(Beginning of Supplied data)
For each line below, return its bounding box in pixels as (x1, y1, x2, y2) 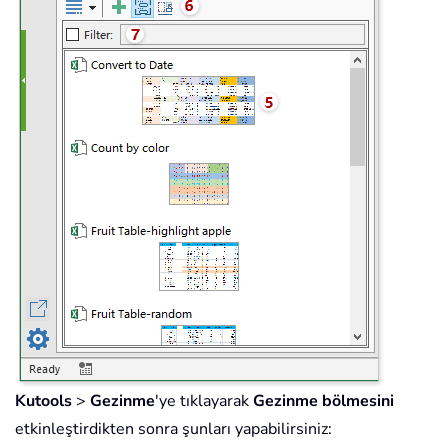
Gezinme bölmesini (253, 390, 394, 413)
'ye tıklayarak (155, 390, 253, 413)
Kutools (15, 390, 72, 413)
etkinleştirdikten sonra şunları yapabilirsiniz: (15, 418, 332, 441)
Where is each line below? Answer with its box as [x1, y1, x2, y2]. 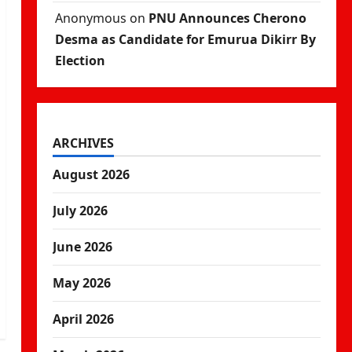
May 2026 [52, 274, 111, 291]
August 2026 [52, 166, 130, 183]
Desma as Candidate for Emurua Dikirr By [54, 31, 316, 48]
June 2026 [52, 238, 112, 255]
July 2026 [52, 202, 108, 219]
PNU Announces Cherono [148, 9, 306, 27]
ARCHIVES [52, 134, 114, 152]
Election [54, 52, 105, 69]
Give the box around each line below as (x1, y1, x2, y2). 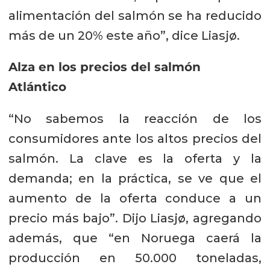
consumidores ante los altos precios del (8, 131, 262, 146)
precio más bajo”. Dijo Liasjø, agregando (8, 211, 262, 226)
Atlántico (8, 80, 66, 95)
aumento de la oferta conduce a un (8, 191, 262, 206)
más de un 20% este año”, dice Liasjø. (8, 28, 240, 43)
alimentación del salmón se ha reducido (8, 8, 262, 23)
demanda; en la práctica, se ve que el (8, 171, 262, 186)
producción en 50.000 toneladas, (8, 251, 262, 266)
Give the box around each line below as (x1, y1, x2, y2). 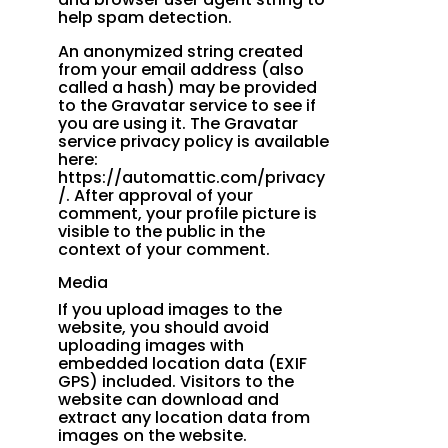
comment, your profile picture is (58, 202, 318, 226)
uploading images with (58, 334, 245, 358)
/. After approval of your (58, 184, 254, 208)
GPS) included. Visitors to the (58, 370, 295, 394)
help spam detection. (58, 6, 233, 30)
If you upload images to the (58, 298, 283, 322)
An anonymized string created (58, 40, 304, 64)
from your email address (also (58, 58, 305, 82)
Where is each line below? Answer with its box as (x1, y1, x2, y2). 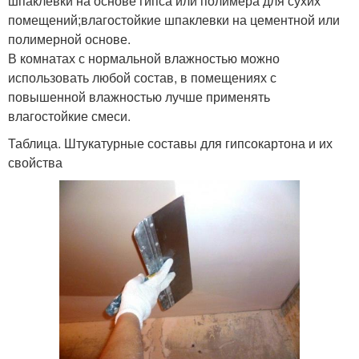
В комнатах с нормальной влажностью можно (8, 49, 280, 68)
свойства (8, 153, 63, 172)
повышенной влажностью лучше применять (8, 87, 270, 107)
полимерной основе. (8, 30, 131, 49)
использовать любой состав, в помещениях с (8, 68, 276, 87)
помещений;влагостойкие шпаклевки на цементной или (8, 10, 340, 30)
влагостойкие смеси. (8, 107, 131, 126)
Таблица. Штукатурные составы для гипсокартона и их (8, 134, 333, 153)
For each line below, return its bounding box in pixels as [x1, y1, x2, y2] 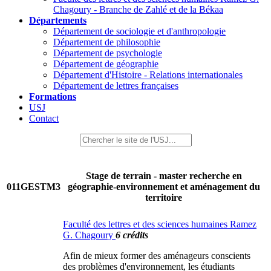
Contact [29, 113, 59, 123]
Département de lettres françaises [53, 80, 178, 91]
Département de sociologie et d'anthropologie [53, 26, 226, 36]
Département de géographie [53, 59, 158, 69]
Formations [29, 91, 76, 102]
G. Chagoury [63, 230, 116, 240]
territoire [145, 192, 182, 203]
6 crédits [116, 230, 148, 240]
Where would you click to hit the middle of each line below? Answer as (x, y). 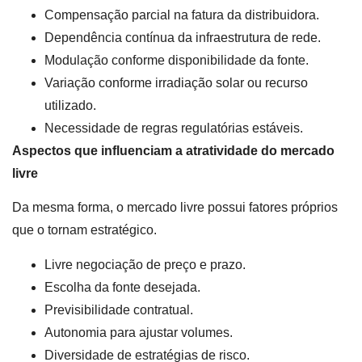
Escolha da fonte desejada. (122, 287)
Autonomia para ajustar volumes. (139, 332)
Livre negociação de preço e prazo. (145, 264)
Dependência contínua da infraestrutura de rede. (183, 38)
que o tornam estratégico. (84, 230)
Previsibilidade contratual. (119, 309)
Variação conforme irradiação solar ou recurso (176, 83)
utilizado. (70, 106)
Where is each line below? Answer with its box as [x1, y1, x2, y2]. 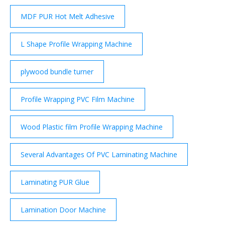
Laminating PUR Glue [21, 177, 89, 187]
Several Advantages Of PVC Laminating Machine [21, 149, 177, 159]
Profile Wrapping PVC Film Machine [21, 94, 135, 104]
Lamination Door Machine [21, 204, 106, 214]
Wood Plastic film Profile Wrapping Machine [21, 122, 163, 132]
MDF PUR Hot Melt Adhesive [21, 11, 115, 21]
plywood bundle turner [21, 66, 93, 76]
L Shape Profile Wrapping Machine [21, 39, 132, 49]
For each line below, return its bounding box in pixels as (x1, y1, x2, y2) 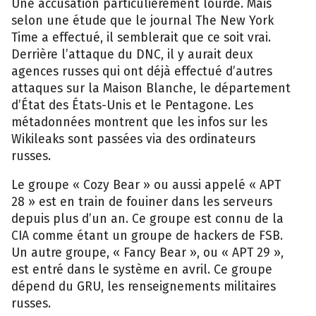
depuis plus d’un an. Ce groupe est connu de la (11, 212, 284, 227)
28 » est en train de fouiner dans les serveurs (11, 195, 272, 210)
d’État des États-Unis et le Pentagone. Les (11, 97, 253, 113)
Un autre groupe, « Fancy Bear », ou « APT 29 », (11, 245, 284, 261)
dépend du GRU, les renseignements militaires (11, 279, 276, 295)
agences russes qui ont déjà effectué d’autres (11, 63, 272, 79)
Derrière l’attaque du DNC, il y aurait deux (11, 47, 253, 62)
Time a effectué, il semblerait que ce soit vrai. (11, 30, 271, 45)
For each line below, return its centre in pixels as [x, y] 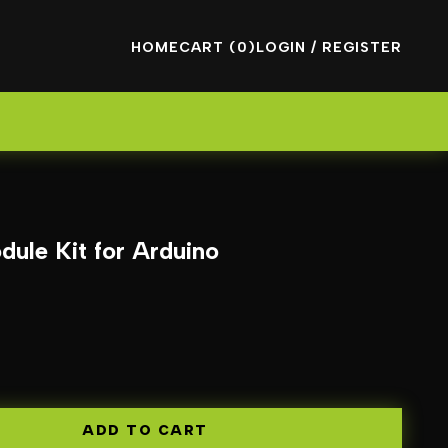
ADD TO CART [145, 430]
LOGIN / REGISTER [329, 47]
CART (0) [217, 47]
(End of Supplied data)
(Beginning of Supplied data)
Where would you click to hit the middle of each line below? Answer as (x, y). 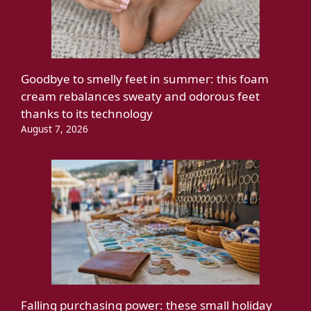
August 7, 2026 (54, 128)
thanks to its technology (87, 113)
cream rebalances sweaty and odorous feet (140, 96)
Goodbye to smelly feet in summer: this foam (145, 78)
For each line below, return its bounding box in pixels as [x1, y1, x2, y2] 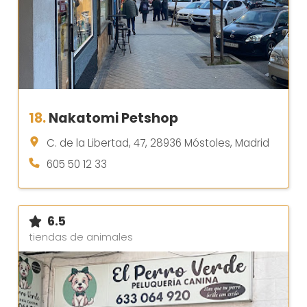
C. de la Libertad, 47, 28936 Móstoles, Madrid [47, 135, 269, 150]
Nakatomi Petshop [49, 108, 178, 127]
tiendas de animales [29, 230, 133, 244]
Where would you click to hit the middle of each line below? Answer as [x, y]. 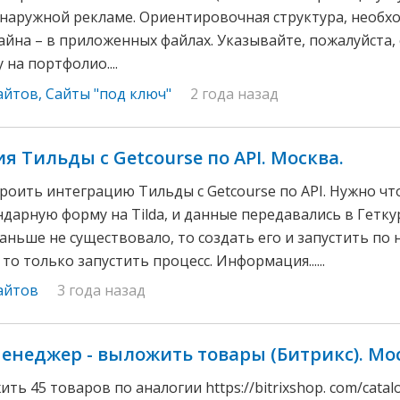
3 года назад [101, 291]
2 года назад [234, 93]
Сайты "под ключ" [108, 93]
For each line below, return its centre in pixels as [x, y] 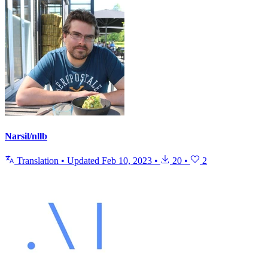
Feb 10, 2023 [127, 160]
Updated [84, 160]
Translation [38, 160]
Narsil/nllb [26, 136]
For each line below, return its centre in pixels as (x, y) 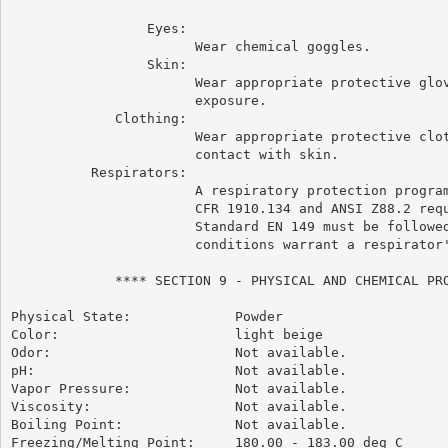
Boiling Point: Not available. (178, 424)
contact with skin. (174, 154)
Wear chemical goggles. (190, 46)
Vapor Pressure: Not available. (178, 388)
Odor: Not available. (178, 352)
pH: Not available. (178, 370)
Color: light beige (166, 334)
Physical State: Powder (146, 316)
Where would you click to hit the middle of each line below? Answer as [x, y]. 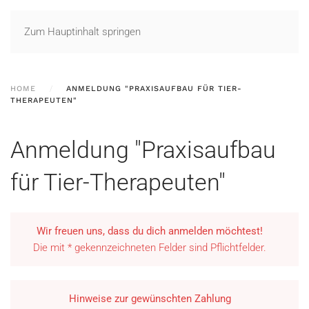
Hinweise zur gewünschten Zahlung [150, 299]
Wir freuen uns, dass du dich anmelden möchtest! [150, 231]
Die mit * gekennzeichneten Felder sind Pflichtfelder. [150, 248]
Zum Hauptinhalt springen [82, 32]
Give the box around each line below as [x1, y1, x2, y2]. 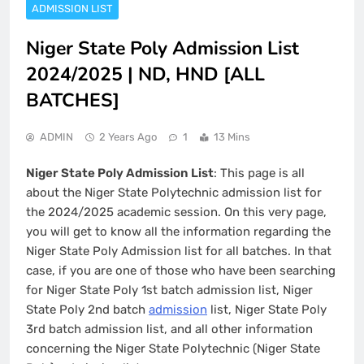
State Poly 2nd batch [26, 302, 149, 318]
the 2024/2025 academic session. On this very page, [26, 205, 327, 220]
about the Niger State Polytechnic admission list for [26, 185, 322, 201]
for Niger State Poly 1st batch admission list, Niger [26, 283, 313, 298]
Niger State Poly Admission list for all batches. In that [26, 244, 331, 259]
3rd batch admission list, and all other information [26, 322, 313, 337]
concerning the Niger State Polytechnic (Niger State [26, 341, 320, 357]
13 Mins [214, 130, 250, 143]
(End of Supplied data)
(Beginning of Supplied data)
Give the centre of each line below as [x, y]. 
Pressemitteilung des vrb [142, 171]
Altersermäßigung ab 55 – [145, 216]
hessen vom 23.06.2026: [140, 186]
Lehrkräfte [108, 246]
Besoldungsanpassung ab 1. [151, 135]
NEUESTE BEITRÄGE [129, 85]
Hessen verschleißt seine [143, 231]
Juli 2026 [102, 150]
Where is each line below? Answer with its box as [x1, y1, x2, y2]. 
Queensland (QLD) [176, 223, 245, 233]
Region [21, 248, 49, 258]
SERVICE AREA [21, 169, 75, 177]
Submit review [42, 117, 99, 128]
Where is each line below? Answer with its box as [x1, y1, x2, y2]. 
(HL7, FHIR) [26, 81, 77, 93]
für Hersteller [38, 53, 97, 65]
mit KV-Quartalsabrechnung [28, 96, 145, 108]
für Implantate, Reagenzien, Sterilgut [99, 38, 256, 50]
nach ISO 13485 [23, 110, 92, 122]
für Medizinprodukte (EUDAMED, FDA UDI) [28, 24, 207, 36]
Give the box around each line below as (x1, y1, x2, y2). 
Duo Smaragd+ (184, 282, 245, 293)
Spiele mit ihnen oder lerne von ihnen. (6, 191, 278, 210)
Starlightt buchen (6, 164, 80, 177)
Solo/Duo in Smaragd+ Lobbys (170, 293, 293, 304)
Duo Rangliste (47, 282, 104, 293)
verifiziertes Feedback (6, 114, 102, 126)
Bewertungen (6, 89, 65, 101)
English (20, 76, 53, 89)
(End of Supplied data)
Brief
Using the records above, return word for word the lines that begin at the one containing "C. de la Libertad, 47, 28936" and end at the one containing "Hinweise zur gewünschten Zahlung [150, 299]", both of them included and no pictures.

Your solution
C. de la Libertad, 47, 28936 Móstoles, Madrid [47, 135, 269, 150]
Nakatomi Petshop [49, 108, 178, 127]
tiendas de animales [29, 230, 133, 244]
Where would you click to hit the middle of each line below? Answer as [x, y]. 
3 года назад [101, 291]
2 года назад [234, 93]
Сайты "под ключ" [108, 93]
For each line below, return its centre in pixels as [x, y] 
Feb 10, 2023 [127, 160]
Updated [84, 160]
Translation [38, 160]
Narsil/nllb [26, 136]
For each line below, return its centre in pixels as (x, y) 
Boiling Point: Not available. (178, 424)
contact with skin. (174, 154)
Wear chemical goggles. (190, 46)
Vapor Pressure: Not available. (178, 388)
Odor: Not available. (178, 352)
pH: Not available. (178, 370)
Color: light beige (166, 334)
Physical State: Powder (146, 316)
Where would you click to hit the middle of each line below? Answer as [x, y]. 
Hinweise zur gewünschten Zahlung [150, 299]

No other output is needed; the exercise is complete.